Israel mata palestinos doentes ao barrar viagens, diz OMS

Por Rebecca Harrison JERUSALÉM (Reuters) - Israel impediu muitos palestinos doentes que moram na Faixa de Gaza de passarem pela fronteira desde que o Hamas assumiu o controle do território, e vários deles estão morrendo a cada mês desnecessariamente, afirmou na terça-feira uma agência da Organização das Nações Unidas (ONU).

Reuters |

A Organização Mundial da Saúde (OMS) disse que Israel negou visto de entrada para 18,5 por cento dos pacientes que tentaram sair da Faixa de Gaza em 2007, contra 10 por cento no ano anterior.

Em dezembro de 2007, 36 por cento tiveram seus pedidos de visto negados, contra 8,5 por cento em dezembro de 2006.

Segundo a OMS, o número de pedidos e as porcentagens de recusa aumentaram depois que o grupo islâmico Hamas assumiu o controle da Faixa de Gaza, em junho, após o posto de fronteira com o Egito ter sido fechado e Israel ter tornado mais rígidas as restrições impostas ao território palestino.

O governo israelense não forneceu números sobre quantos moradores da Faixa de Gaza doentes receberam vistos para sair da região no ano passado.

Uma importante autoridade da área de defesa negou que o sistema provocasse mortes desnecessárias, mas disse que Israel preocupava-se com a possibilidade de homens-bomba passarem-se por doentes a fim de ingressarem no território israelense.

O Estado judaico diz que seu bloqueio ao território palestino é uma resposta aos foguetes disparados através da fronteira por militantes. Várias organizações internacionais condenam essa medida, vendo nela uma punição coletiva.

'Mesmo sob fogo e sob ameaças, ainda tentamos atender às carências da população da Faixa de Gaza na área da saúde', afirmou o coronel Nir Press, chefe do Escritório de Coordenação e Ligação para a Faixa de Gaza.

A falta de remédios, de equipamentos médicos e de profissionais da área da saúde é resultado, segundo as autoridades palestinas, das restrições impostas por Israel e significam que o tratamento de doenças mais complexas não pode ser feito na Faixa de Gaza.

Ao longo dos últimos anos, milhares de habitantes do território receberam tratamento dentro do Estado judaico.

A OMS disse que 32 palestinos da Faixa de Gaza morreram entre 1o de outubro e 2 de março enquanto aguardavam por vistos de viagem.

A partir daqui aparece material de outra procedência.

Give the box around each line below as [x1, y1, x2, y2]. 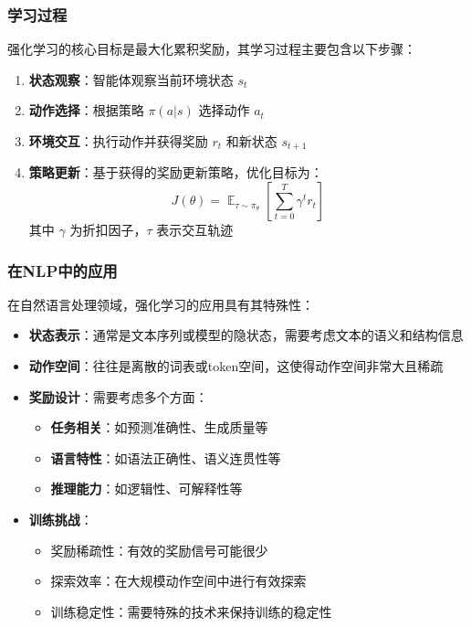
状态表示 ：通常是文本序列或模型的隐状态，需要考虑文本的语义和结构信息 [28, 325, 464, 345]
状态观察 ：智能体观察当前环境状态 [28, 69, 234, 89]
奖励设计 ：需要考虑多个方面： [28, 387, 208, 406]
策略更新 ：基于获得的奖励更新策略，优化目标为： [28, 163, 323, 182]
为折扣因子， [69, 220, 147, 239]
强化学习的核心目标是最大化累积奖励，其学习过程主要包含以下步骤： [7, 39, 416, 58]
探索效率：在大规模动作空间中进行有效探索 [50, 571, 307, 590]
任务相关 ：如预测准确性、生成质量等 [50, 418, 268, 437]
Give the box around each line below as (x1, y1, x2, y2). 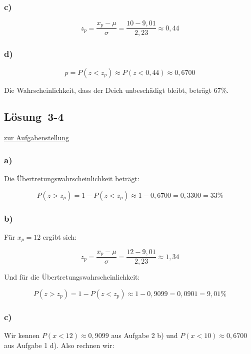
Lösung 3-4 (4, 109, 64, 124)
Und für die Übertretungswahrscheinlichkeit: (4, 272, 140, 282)
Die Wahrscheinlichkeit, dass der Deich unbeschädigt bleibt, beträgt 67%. (4, 84, 229, 95)
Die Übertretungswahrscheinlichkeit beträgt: (4, 173, 139, 184)
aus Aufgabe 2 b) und (111, 330, 178, 341)
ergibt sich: (42, 231, 77, 242)
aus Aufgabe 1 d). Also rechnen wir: (4, 340, 114, 350)
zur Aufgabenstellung (4, 132, 69, 143)
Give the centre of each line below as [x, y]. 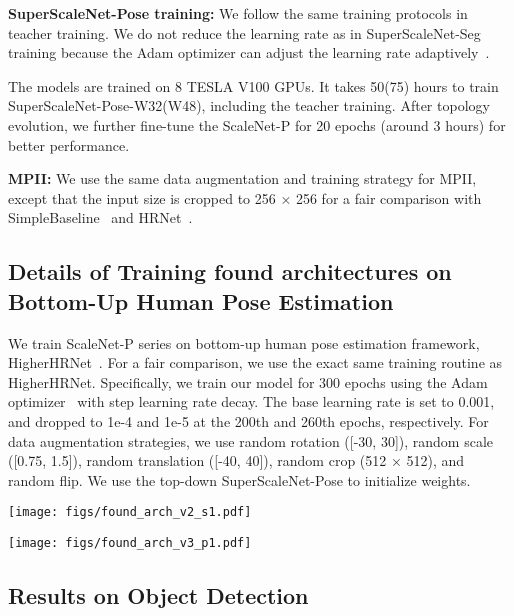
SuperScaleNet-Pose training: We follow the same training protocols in [238, 13]
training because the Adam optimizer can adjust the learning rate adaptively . [249, 52]
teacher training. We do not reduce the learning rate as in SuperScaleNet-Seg [244, 32]
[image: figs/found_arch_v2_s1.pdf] [130, 512]
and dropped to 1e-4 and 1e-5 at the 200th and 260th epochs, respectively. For [248, 420]
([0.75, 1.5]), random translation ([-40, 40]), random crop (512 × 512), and [236, 460]
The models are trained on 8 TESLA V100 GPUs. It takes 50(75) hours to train [253, 85]
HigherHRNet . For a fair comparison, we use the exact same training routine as [255, 362]
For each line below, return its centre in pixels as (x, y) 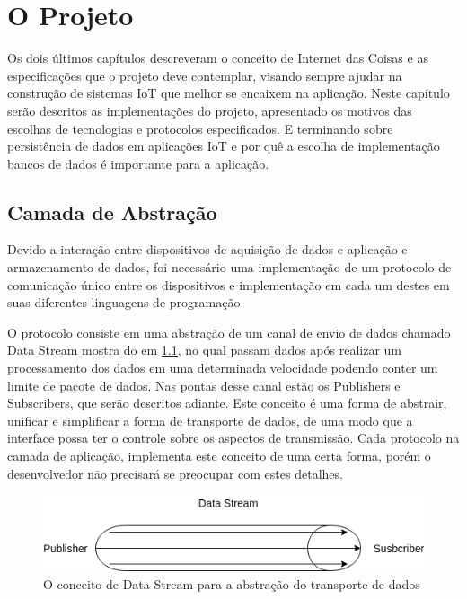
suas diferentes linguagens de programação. (126, 302)
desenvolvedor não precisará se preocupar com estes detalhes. (175, 473)
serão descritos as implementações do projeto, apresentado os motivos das (210, 110)
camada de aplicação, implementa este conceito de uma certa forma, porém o (219, 456)
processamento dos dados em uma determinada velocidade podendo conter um (223, 368)
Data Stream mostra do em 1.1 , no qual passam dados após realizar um (205, 350)
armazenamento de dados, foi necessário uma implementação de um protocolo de (229, 267)
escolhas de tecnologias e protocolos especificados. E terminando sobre (200, 128)

A entidade não conseguiu fornecer dados comparativos e disse ser difícil avaliar caso a caso se um tratamento mais rápido poderia ter salvado a vida do paciente. De toda forma, afirmou ser cabível descrever muitas das mortes como desnecessárias.

'Todas essas tragédias poderiam ter sido facilmente evitadas', afirmou o chefe do escritório da OMS para a Cisjordânia e a Faixa de Gaza, Ambrogio Manenti, em uma entrevista coletiva.

Autoridades palestinas da área da saúde na Faixa de Gaza disseram que mais de 100 pacientes do território morreram em junho após terem seus pedidos de visto negados.

Israel retirou seus soldados e colonos do território em 2005, mas continua a controlar as fronteiras dele. Para os palestinos, isso significa que Israel precisa obedecer à Convenção de Genebra válida para uma força de ocupação, garantindo os serviços básicos à Faixa de Gaza.

O Egito permitiu que alguns moradores do território palestino ingressassem em seu território para receber tratamento médico, mas vem acatando o pedido de Israel para manter a fronteira quase totalmente fechada.